The National Science Foundation's Continental Dynamics Program has awarded a five-year, $3.595 million grant to Syracuse University, Columbia University, the University of California-Santa Barbara and the University of Texas at Austin for the investigation into very young, ultrahigh-pressure metamorphic (UHP) rocks exposed on islands near the eastern tip of Papua New Guinea. SU is taking the lead on this major research initiative with the objective of discovering how these UHP rocks are being naturally exhumed to the Earth's surface from depths of about 100 kilometers. This is a fundamental geologic process that remains poorly understood, but in eastern Papua New Guinea this process is active today. This research will allow for a greater understanding of the natural hazards that exist at plate boundaries, such as faults, earthquakes and volcanoes, and more insight into why and how the Earth changes.
SU College of Arts and Sciences faculty members Suzanne Baldwin, professor of earth sciences; Paul Fitzgerald, associate professor of earth sciences; and Laura Webb, assistant research professor of earth sciences, are the principal investigators and leaders of the collaborative research team that will begin work in Papua New Guinea this January.
"The Woodlark Rift of Papua New Guinea is one of the few sites in the world where the continental crust is being ripped apart, and new oceanic crust is forming at the same time," Baldwin says. "A significant portion of the world's population lives on active plate boundaries. We need to understand how the crust deforms over time to better understand potential geologic hazards at the local level."

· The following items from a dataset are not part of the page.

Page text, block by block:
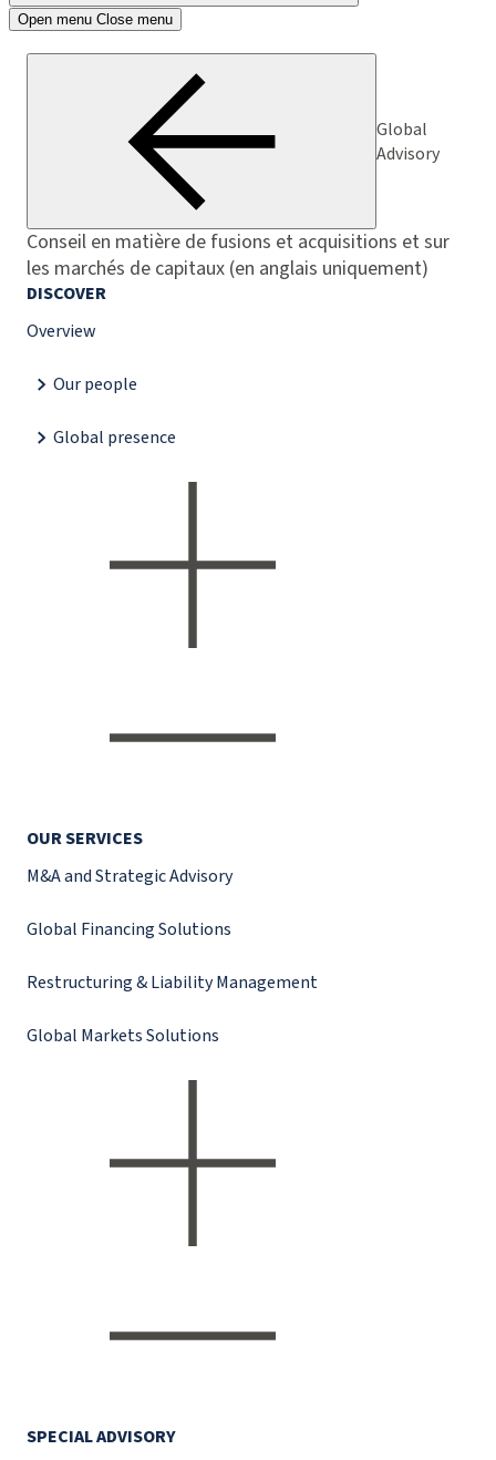
Open menu Close menu
Global
Advisory
Conseil en matière de fusions et acquisitions et sur
les marchés de capitaux (en anglais uniquement)
DISCOVER
Overview
Our people
Global presence
OUR SERVICES
M&A and Strategic Advisory
Global Financing Solutions
Restructuring & Liability Management
Global Markets Solutions
SPECIAL ADVISORY
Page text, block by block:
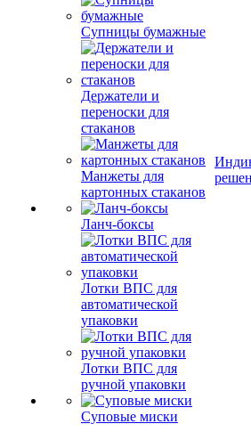
Супницы бумажные
Держатели и
переноски для
стаканов
Манжеты для
картонных стаканов
Ланч-боксы
Лотки ВПС для
автоматической
упаковки
Лотки ВПС для
ручной упаковки
Суповые миски
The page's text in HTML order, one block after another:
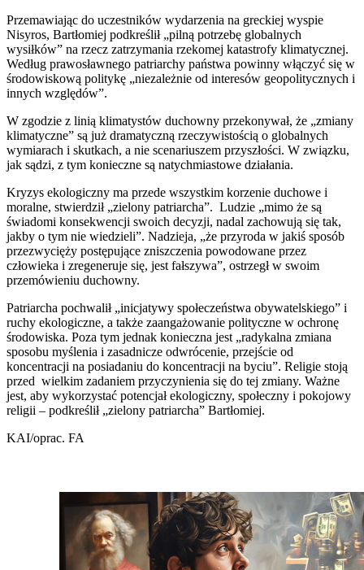
Przemawiając do uczestników wydarzenia na greckiej wyspie
Nisyros, Bartłomiej podkreślił „pilną potrzebę globalnych
wysiłków” na rzecz zatrzymania rzekomej katastrofy klimatycznej.
Według prawosławnego patriarchy państwa powinny włączyć się w
środowiskową politykę „niezależnie od interesów geopolitycznych i
innych względów”.
W zgodzie z linią klimatystów duchowny przekonywał, że „zmiany
klimatyczne” są już dramatyczną rzeczywistością o globalnych
wymiarach i skutkach, a nie scenariuszem przyszłości. W związku,
jak sądzi, z tym konieczne są natychmiastowe działania.
Kryzys ekologiczny ma przede wszystkim korzenie duchowe i
moralne, stwierdził „zielony patriarcha”. Ludzie „mimo że są
świadomi konsekwencji swoich decyzji, nadal zachowują się tak,
jakby o tym nie wiedzieli”. Nadzieja, „że przyroda w jakiś sposób
przezwycięży postępujące zniszczenia powodowane przez
człowieka i zregeneruje się, jest fałszywa”, ostrzegł w swoim
przemówieniu duchowny.
Patriarcha pochwalił „inicjatywy społeczeństwa obywatelskiego” i
ruchy ekologiczne, a także zaangażowanie polityczne w ochronę
środowiska. Poza tym jednak konieczna jest „radykalna zmiana
sposobu myślenia i zasadnicze odwrócenie, przejście od
koncentracji na posiadaniu do koncentracji na byciu”. Religie stoją
przed wielkim zadaniem przyczynienia się do tej zmiany. Ważne
jest, aby wykorzystać potencjał ekologiczny, społeczny i pokojowy
religii – podkreślił „zielony patriarcha” Bartłomiej.
KAI/oprac. FA
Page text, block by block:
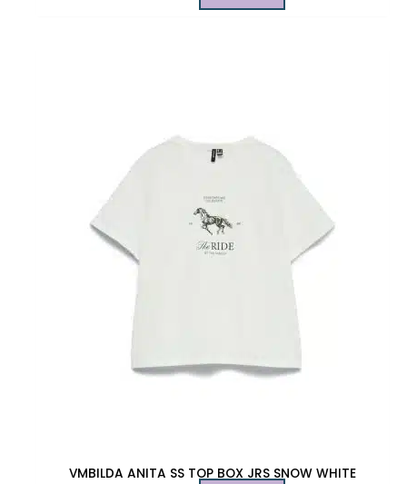
VMBILDA ANITA SS TOP BOX JRS SNOW WHITE
Mulighederne
kan
vælges
varesiden
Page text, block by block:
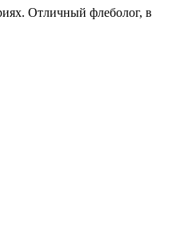
Отличный флеболог, в
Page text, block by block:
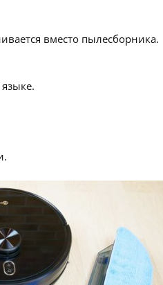
вместо пылесборника.
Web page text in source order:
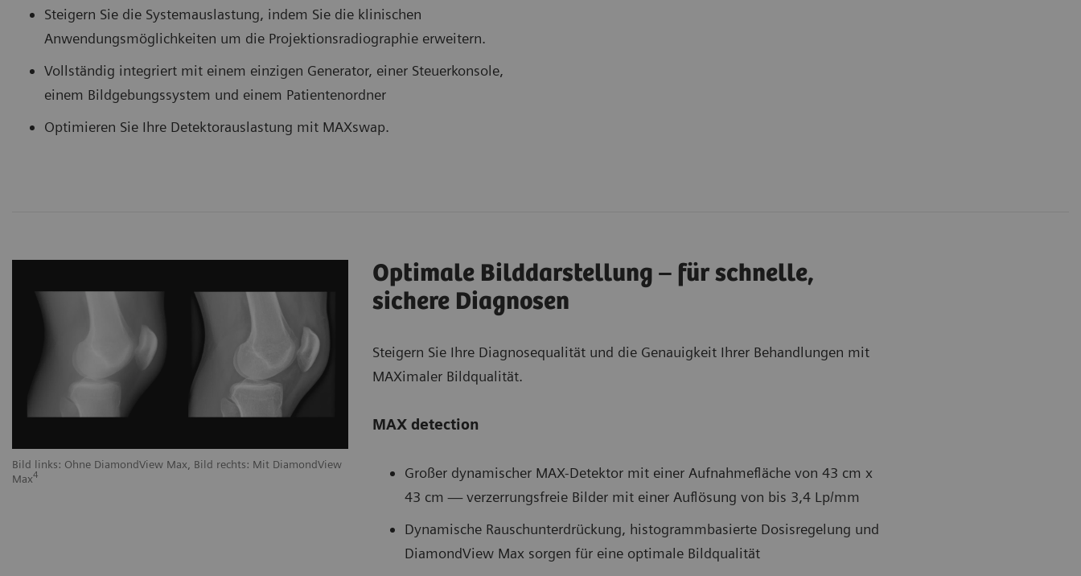
Steigern Sie die Systemauslastung, indem Sie die klinischen
Anwendungsmöglichkeiten um die Projektionsradiographie erweitern.
Vollständig integriert mit einem einzigen Generator, einer Steuerkonsole,
einem Bildgebungssystem und einem Patientenordner
Optimieren Sie Ihre Detektorauslastung mit MAXswap.
Bild links: Ohne DiamondView Max, Bild rechts: Mit DiamondView
Max4
Optimale Bilddarstellung – für schnelle,
sichere Diagnosen
Steigern Sie Ihre Diagnosequalität und die Genauigkeit Ihrer Behandlungen mit
MAXimaler Bildqualität.
MAX detection
Großer dynamischer MAX-Detektor mit einer Aufnahmefläche von 43 cm x
43 cm — verzerrungsfreie Bilder mit einer Auflösung von bis 3,4 Lp/mm
Dynamische Rauschunterdrückung, histogrammbasierte Dosisregelung und
DiamondView Max sorgen für eine optimale Bildqualität
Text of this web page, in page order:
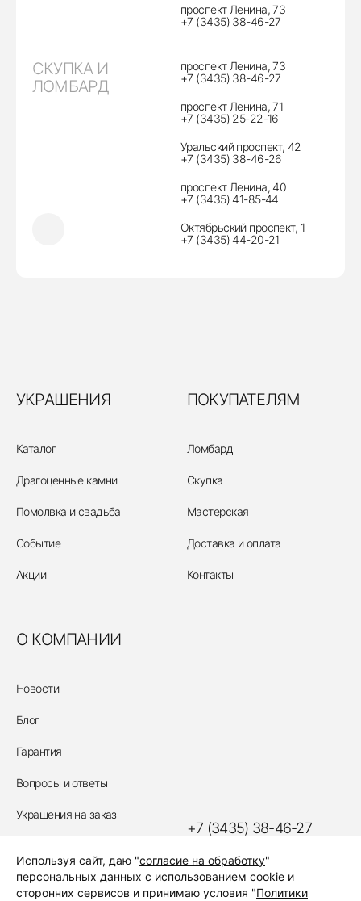
проспект Ленина, 73
+7 (3435) 38-46-27
СКУПКА И
ЛОМБАРД
проспект Ленина, 73
+7 (3435) 38-46-27
проспект Ленина, 71
+7 (3435) 25-22-16
Уральский проспект, 42
+7 (3435) 38-46-26
проспект Ленина, 40
+7 (3435) 41-85-44
Октябрьский проспект, 1
+7 (3435) 44-20-21
УКРАШЕНИЯ
Каталог
Драгоценные камни
Помолвка и свадьба
Событие
Акции
ПОКУПАТЕЛЯМ
Ломбард
Скупка
Мастерская
Доставка и оплата
Контакты
О КОМПАНИИ
Новости
Блог
Гарантия
Вопросы и ответы
Украшения на заказ
персональных данных
+7 (3435) 38-46-27
ЗАКАЗАТЬ ЗВОНОК
Используя сайт, даю "согласие на обработку"
персональных данных с использованием cookie и
сторонних сервисов и принимаю условия "Политики
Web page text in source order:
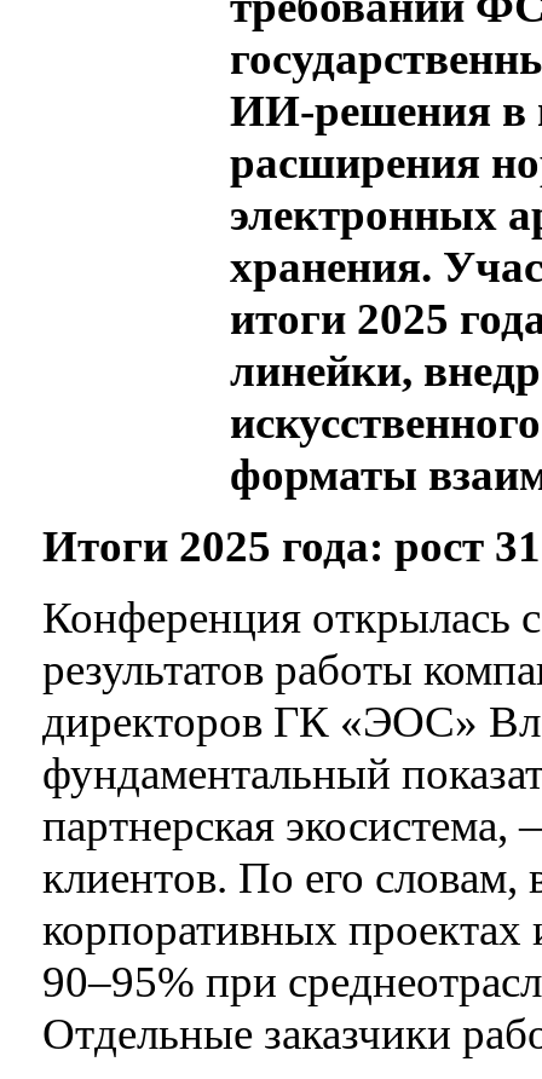
ИИ-решения в
расширения
электронных
хранения.
итоги 2025
линейки,
форматы
Итоги 2025 года: рост
Конференция открылась
результатов работы
директоров ГК «ЭОС»
фундаментальный
партнерская
клиентов. По его словам,
корпоративных проектах
90–95% при
Отдельные заказчики
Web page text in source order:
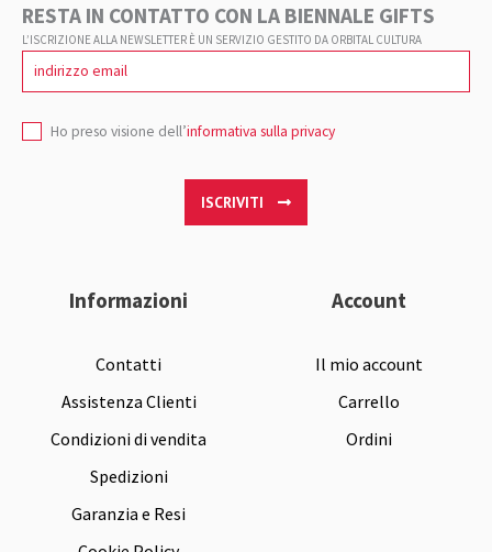
RESTA IN CONTATTO CON LA BIENNALE GIFTS
L’ISCRIZIONE ALLA NEWSLETTER È UN SERVIZIO GESTITO DA ORBITAL CULTURA
ISCRIVITI
Ho preso visione dell’informativa sulla privacy
Informazioni
Contatti
Assistenza Clienti
Condizioni di vendita
Spedizioni
Garanzia e Resi
Account
Il mio account
Carrello
Ordini
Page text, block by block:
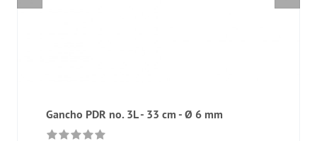
Gancho PDR no. 3L - 33 cm - Ø 6 mm
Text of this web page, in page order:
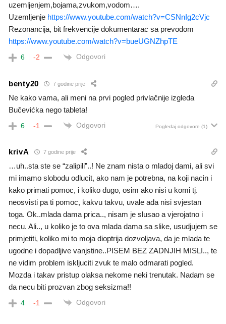
uzemljenjem,bojama,zvukom,vodom….
Uzemljenje https://www.youtube.com/watch?v=CSNnIg2cVjc
Rezonancija, bit frekvencije dokumentarac sa prevodom
https://www.youtube.com/watch?v=bueUGNZhpTE
6 -2 Odgovori
benty20 7 godine prije
Ne kako vama, ali meni na prvi pogled privlačnije izgleda
Bučevićka nego tableta!
6 -1 Odgovori Pogledaj odgovore (1)
krivA 7 godine prije
…uh..sta ste se “zalipili”..! Ne znam nista o mladoj dami, ali svi
mi imamo slobodu odlucit, ako nam je potrebna, na koji nacin i
kako primati pomoc, i koliko dugo, osim ako nisi u komi tj.
neosvisti pa ti pomoc, kakvu takvu, uvale ada nisi svjestan
toga. Ok..mlada dama prica.., nisam je slusao a vjerojatno i
necu. Ali.., u koliko je to ova mlada dama sa slike, usudjujem se
primjetiti, koliko mi to moja dioptrija dozvoljava, da je mlada te
ugodne i dopadljive vanjstine..PISEM BEZ ZADNJIH MISLI.., te
ne vidim problem iskljuciti zvuk te malo odmarati pogled.
Mozda i takav pristup olaksa nekome neki trenutak. Nadam se
da necu biti prozvan zbog seksizma!!
4 -1 Odgovori
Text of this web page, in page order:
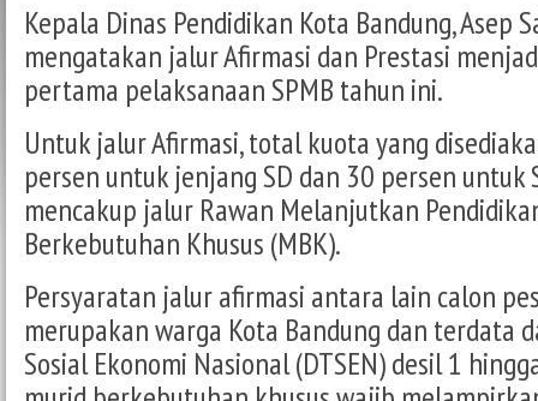
Kepala Dinas Pendidikan Kota Bandung, Asep
mengatakan jalur Afirmasi dan Prestasi
pertama pelaksanaan SPMB tahun ini.
Untuk jalur Afirmasi, total kuota yang
persen untuk jenjang SD dan 30 persen untuk
mencakup jalur Rawan Melanjutkan
Berkebutuhan Khusus (MBK).
Persyaratan jalur afirmasi antara lain calon
merupakan warga Kota Bandung dan terdata
Sosial Ekonomi Nasional (DTSEN) desil 1
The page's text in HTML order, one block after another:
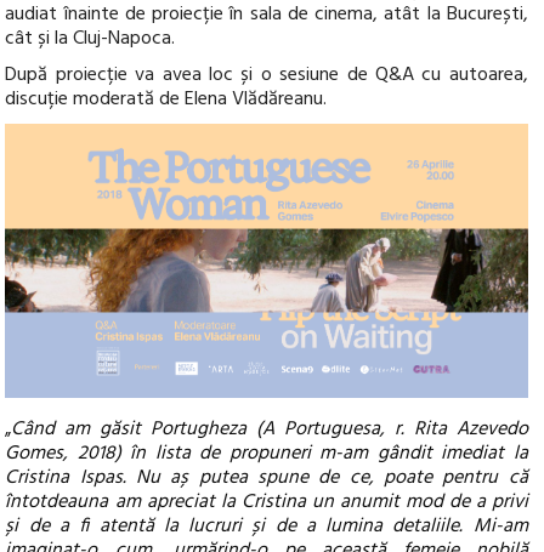
audiat înainte de proiecție în sala de cinema, atât la București,
cât și la Cluj-Napoca.
După proiecție va avea loc și o sesiune de Q&A cu autoarea,
discuție moderatăde Elena Vlădăreanu.
„Când am găsit Portugheza(A Portuguesa, r. Rita Azevedo
Gomes, 2018) în lista de propuneri m-am gândit imediat la
Cristina Ispas. Nu aș putea spune de ce, poate pentru că
întotdeauna am apreciat la Cristina un anumit mod de a privi
și de a fi atentă la lucruri și de a lumina detaliile. Mi-am
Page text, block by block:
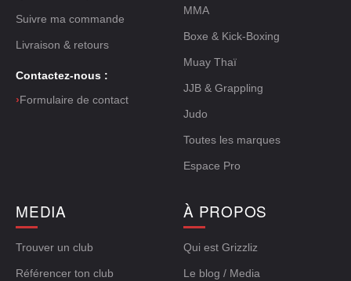
Suivre ma commande
Livraison & retours
Contactez-nous :
›Formulaire de contact
MMA
Boxe & Kick-Boxing
Muay Thaï
JJB & Grappling
Judo
Toutes les marques
Espace Pro
MEDIA
Trouver un club
Référencer ton club
À PROPOS
Qui est Grizzliz
Le blog / Media
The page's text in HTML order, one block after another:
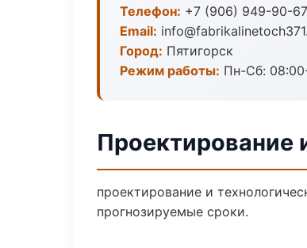
Телефон: +7 (906) 949-90-67
Email:
Город: Пятигорск
Режим работы: Пн-Сб:
Проектирование
проектирование и
прогнозируемые сроки.
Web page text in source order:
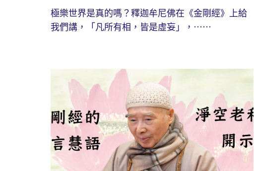
極樂世界是真的嗎？釋迦牟尼佛在《金剛經》上給
我們講，「凡所有相，皆是虛妄」，⋯⋯

The subduction of the Earth's crust to mantle depths produces high-pressure (HP) rocks
and UHP rocks at convergent plate boundaries. How these rocks return to the Earth's surface -- often at plate tectonic rates -- remains an outstanding question of first-order importance to continental dynamics and plate tectonics. This five-year, multidisciplinary, collaborative study involving a team of earth scientists from the United States, New Zealand, Papua New Guinea, Canada, Germany and Australia aims to resolve how the world's youngest high-pressure and UHP rocks have been brought to the surface.
Typical convergent margins, where dense oceanic crust is subducted and recycled back into the Earth's mantle, are common, and are best known for producing large earthquakes, such as the 2004 magnitude nine Sumatran earthquake, and large volcanoes, such as Mount St. Helen's in the Cascade Range of the western United States. Convergent plate margins where buoyant continental crust is subducted to mantle depths to produce HP rocks (at 70 kilometer depth) and UHP rocks (at 100 kilometer depth), before these rocks are exhumed back to the surface, are rare, and most evidence for these preserved in the rock record are several hundred million years old. However, in eastern Papua New Guinea -- along an active plate boundary -- exhumation of the world's youngest HP and UHP rocks is occurring today. There, exhumation occurs between the Australian and the Woodlark plates, where a seafloor spreading system is propagating westward and progressively changing a convergent plate boundary to a divergent plate boundary. In effect, a former convergent margin is unzipping, and in the process HP and UHP rocks are being exhumed to the surface.
Within this framework, this National Science Foundation-funded project will employ a range of methodologies that can contribute to piecing together the UHP exhumation history and the tectonic evolution. Efforts spearheaded by SU will integrate field studies with geology, thermochronology, petrology and geochemistry. These efforts will be complemented by passive seismic data acquisition to image the crust and mantle beneath the area where partially exhumed HP/UHP rocks may occur at depth. In addition, GPS work and geodynamic modeling are included.
Fitzgerald and Baldwin are SU's husband-and-wife team of geologists, and they, along with Webb, have collected rock samples in some of the most remote regions of the world, including Antarctica, Mongolia, Alaska and the rugged, tropical islands off the coast of Papua New Guinea.